Oakland County, MI -- Michigan's first ever case of rabies in a groundhog, also known as a woodchuck, has been recorded in Southfield, Michigan. Oakland County Health Division was informed today by the Michigan Department of Community Health that they confirmed positive rabies in a groundhog that had bitten a Southfield woman.
Oakland County Health Division urges residents to take precautions against rabies exposure from wild animals such as skunks, bats, raccoons and foxes.
If a wild animal is found in or near your home, call the local animal control agency for assistance and to assess whether there is a potential rabies exposure. If bitten by any wild animal or stray domestic animal, wash the affected area thoroughly with soap and water and seek medical attention immediately.
"As wild animals become more active in warmer weather, the possibility of human contact increases," said Kathy Forzley, manger/health officer of Oakland County Health Division. "Our natural instinct is to befriend a baby animal, pet one that seems friendly or help an injured animal. But stray and wild animals should be avoided."
Follow these tips to prevent rabies:
- Never handle a wild animal like a skunk, bat, raccoon or fox.
- Wash animal bites thoroughly with soap and water and seek medical attention immediately.
- If bitten by a wild/stray animal, capture the animal if possible. Call the local animal control to assist with trapping, testing and/or observation of the animal. Animal control may also assist with removing stray or wild animals from your yard, home or neighborhood regardless of a bite.
- Teach children never to handle unfamiliar animals, wild or domestic, even if they appear friendly.
- Prevent bats and raccoons from entering homes or spaces where people and pets may be present.
- If you wake up in a room with a bat present, regardless if there is evidence of a bite or scratch, seek medical attention. If at all possible, trap the bat for testing. Do not release the bat.
- Keep vaccinations current for dogs, cats and ferrets. Keep cats and ferrets inside and dogs under direct supervision. Consider having your pets spayed or neutered.
Wild animals are more likely than domestic animals to be infected with rabies due to widespread vaccination of domestic animals. Domestic cats, dogs, ferrets and horses can become infected if they are not vaccinated. Small mammals such as squirrels, rats, mice, hamsters, guinea pigs, gerbils, chipmunks or rabbits are almost never found to be infected with rabies and have not been reported to cause human rabies in the United States.
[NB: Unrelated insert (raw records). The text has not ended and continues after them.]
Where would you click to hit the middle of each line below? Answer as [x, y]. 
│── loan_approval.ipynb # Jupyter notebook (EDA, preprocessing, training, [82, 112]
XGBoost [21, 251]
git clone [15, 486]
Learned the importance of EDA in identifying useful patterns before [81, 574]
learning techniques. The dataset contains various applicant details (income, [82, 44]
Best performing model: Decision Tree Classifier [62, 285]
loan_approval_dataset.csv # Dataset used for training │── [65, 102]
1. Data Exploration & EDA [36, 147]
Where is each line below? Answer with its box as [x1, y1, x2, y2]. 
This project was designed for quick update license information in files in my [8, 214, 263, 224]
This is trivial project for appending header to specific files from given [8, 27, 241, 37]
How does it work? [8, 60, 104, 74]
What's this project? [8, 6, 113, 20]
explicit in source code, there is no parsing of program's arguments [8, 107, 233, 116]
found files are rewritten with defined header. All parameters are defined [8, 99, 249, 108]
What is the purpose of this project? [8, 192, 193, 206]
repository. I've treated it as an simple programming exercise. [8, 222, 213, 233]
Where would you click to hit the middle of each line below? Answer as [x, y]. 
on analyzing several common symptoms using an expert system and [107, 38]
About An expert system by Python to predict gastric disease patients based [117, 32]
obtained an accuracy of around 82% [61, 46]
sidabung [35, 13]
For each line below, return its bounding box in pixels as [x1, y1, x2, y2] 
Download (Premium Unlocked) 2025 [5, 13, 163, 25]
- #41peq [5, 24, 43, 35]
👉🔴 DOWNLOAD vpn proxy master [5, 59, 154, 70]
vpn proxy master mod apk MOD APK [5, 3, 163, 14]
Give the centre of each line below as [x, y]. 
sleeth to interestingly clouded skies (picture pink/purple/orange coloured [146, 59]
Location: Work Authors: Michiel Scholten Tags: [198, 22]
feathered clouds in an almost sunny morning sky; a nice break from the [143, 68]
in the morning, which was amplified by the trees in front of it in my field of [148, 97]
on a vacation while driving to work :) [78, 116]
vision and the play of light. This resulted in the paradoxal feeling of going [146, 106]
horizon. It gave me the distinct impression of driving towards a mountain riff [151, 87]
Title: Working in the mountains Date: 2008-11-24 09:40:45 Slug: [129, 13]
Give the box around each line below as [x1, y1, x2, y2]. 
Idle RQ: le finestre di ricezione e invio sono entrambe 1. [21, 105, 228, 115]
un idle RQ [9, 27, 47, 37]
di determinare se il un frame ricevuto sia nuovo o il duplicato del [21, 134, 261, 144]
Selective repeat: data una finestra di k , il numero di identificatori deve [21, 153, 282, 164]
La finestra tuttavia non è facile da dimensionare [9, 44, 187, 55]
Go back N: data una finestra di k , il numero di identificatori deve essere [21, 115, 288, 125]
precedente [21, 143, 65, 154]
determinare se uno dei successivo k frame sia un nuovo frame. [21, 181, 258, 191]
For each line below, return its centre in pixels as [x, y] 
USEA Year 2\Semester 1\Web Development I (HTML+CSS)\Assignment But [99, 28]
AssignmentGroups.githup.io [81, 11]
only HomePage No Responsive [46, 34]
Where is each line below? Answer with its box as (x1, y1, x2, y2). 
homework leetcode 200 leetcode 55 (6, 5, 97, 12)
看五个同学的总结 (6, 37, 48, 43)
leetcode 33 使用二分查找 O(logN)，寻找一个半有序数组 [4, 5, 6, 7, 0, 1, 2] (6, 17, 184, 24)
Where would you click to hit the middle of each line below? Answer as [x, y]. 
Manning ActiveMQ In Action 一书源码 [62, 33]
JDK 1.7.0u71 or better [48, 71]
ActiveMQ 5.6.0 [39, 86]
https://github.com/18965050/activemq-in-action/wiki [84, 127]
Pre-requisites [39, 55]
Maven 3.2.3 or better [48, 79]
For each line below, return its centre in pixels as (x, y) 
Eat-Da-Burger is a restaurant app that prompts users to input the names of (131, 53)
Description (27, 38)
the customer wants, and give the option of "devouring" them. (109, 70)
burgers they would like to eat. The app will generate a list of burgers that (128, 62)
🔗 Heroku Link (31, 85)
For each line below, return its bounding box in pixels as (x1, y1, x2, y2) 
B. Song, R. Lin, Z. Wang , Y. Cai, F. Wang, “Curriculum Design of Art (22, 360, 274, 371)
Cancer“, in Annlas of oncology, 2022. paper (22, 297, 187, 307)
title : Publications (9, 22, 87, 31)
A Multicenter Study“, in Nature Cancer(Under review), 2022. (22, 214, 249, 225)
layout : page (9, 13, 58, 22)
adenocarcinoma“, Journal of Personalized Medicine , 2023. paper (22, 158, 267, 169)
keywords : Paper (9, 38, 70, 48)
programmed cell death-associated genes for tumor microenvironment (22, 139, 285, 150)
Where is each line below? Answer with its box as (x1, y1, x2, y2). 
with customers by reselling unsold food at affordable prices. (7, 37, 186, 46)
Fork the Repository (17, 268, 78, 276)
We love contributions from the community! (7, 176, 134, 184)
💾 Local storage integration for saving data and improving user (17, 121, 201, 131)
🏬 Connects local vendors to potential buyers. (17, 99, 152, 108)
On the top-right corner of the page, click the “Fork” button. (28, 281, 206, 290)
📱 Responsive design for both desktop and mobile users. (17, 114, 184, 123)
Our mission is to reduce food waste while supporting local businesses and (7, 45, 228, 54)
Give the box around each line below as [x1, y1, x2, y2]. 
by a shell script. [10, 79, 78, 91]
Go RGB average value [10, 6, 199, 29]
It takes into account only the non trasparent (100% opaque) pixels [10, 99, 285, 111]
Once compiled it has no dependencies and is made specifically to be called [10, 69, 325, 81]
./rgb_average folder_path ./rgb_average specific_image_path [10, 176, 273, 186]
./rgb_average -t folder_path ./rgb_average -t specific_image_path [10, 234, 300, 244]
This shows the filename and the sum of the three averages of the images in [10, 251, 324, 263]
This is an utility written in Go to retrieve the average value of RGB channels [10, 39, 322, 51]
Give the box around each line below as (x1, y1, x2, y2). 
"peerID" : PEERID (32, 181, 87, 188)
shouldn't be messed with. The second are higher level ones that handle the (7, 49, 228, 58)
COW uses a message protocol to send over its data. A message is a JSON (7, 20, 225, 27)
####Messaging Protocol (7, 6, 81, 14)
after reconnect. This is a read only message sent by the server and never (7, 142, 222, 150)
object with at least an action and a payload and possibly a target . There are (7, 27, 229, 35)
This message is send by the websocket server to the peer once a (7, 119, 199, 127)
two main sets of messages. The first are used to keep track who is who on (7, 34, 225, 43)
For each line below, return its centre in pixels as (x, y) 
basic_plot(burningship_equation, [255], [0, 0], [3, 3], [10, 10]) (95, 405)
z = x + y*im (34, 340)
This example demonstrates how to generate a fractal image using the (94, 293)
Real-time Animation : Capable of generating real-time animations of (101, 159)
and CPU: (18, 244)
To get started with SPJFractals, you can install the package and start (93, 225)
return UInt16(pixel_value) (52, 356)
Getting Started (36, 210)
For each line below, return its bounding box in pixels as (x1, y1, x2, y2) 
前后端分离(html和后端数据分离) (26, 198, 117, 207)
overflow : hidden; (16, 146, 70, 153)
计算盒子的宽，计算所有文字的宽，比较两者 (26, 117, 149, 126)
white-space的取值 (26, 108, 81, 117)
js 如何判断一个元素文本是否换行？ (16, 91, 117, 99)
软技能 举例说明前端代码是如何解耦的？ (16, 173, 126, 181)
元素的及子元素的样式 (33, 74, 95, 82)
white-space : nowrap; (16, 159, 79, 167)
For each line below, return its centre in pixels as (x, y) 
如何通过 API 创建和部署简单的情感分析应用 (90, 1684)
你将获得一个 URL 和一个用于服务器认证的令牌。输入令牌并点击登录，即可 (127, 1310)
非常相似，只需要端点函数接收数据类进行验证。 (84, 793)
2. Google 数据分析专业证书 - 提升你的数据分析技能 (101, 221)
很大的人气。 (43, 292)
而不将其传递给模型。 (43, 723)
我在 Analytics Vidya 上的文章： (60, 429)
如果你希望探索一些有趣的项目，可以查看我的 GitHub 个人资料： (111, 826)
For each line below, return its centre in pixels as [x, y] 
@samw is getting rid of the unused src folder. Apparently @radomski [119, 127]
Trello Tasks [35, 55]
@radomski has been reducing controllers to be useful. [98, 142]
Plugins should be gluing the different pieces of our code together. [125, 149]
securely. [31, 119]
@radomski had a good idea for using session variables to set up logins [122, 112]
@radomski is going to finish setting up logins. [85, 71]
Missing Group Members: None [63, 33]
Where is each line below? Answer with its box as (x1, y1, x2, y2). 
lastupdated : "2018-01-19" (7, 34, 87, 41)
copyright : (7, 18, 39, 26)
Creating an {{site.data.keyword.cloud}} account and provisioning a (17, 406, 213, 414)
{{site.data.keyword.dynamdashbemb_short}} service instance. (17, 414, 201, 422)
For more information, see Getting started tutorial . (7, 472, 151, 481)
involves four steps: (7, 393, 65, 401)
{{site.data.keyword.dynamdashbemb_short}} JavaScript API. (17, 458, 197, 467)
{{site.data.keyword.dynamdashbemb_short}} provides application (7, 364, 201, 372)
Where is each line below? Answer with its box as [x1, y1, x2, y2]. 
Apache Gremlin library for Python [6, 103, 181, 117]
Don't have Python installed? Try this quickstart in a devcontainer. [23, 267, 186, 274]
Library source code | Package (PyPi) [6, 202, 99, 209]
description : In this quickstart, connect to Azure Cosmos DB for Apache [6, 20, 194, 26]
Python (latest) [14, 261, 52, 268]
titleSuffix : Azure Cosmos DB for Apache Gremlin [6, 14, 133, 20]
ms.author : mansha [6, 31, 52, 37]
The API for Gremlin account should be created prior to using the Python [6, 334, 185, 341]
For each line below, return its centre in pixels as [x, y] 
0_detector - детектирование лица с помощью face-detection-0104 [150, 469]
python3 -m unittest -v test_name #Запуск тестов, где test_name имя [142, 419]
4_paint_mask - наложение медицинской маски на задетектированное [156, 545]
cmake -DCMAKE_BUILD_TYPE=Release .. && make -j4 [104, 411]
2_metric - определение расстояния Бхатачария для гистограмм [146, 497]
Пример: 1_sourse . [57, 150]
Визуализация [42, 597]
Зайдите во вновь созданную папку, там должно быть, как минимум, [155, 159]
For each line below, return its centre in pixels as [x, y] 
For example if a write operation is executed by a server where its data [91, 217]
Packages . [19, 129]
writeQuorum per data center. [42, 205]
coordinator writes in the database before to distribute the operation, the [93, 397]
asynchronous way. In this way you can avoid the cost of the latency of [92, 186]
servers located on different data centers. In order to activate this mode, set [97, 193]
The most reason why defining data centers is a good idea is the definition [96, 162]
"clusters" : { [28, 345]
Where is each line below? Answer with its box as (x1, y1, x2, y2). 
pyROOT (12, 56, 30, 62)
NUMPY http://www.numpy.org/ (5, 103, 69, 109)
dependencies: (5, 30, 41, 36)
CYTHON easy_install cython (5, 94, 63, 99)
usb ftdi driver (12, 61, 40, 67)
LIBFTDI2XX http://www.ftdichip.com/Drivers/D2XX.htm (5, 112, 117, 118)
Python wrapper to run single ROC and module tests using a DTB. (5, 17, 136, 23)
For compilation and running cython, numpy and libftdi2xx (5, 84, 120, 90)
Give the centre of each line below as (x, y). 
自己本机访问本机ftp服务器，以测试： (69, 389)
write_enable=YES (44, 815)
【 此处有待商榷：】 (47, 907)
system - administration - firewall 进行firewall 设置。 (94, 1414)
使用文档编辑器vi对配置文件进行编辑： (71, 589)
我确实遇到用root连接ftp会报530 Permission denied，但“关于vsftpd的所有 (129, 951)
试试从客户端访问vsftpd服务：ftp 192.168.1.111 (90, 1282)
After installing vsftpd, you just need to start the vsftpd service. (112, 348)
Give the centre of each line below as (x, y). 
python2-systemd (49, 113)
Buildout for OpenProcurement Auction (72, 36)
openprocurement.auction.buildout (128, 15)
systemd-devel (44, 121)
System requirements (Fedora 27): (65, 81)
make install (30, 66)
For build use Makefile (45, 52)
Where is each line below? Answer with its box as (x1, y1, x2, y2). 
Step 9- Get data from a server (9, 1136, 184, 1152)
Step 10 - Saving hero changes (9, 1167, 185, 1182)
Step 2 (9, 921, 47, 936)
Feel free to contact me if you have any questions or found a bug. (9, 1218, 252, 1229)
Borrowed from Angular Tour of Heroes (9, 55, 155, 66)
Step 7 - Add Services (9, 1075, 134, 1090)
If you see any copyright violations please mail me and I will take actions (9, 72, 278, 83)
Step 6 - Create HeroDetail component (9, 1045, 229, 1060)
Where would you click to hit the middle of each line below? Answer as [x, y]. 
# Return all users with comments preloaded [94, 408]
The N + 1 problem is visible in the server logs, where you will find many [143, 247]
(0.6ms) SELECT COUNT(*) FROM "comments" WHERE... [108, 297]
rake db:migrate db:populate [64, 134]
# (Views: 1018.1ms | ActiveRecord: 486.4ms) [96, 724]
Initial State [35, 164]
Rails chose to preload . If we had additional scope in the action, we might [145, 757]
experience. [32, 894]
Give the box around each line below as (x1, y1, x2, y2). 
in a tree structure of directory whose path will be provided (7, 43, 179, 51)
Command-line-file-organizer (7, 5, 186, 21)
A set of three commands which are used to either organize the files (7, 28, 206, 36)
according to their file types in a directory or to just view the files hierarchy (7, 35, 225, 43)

Rabies is an infectious disease that affects the nervous system of humans and other mammals. People and unvaccinated animals get rabies from the bite of an infected animal, or if saliva from the animal gets directly into the eyes, nose, mouth or any break in the skin. Preventive treatment is given to people who are exposed to prevent the disease. Rabies is nearly always fatal if not treated after exposure.